Your assignment: Your copy should match the entries below exactly, apart from the images.

Materials provided:
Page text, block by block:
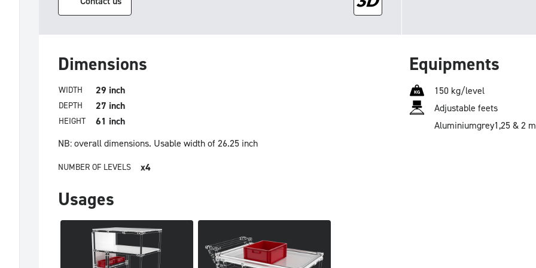
Dimensions
WIDTH 29 inch
DEPTH 27 inch
HEIGHT
61 inch
NB: overall dimensions. Usable width of 26.25 inch
NUMBER OF LEVELS x4
Equipments
150 kg/level
Adjustable feets
Aluminiumgrey1,25 & 2
Usages
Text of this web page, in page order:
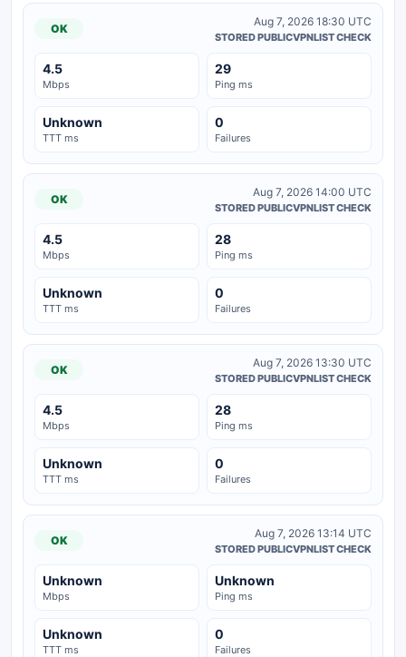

Solved exercise:
Page text, block by block:
Dimensions
WIDTH 29 inch
DEPTH 27 inch
HEIGHT
61 inch
NB: overall dimensions. Usable width of 26.25 inch
NUMBER OF LEVELS x4
Equipments
150 kg/level
Adjustable feets
Aluminiumgrey1,25 & 2
Usages
Text of this web page, in page order:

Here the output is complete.